Collected data entries:
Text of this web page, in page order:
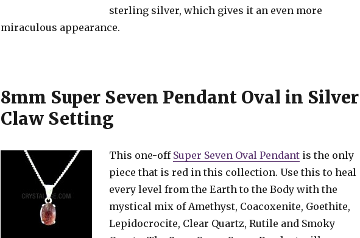
sterling silver, which gives it an even more
miraculous appearance.
8mm Super Seven Pendant Oval in Silver
Claw Setting
This one-off Super Seven Oval Pendantis the only
piece that is red in this collection. Use this to heal
every level from the Earth to the Body with the
mystical mix of Amethyst, Coacoxenite, Goethite,
Lepidocrocite, Clear Quartz, Rutile and Smoky

Your assignment: Only the entries themselves should be output, word for word, with all pictures omitted.

Output of the task:
Text of this web page, in page order:
sterling silver, which gives it an even more
miraculous appearance.
8mm Super Seven Pendant Oval in Silver
Claw Setting
This one-off Super Seven Oval Pendantis the only
piece that is red in this collection. Use this to heal
every level from the Earth to the Body with the
mystical mix of Amethyst, Coacoxenite, Goethite,
Lepidocrocite, Clear Quartz, Rutile and Smoky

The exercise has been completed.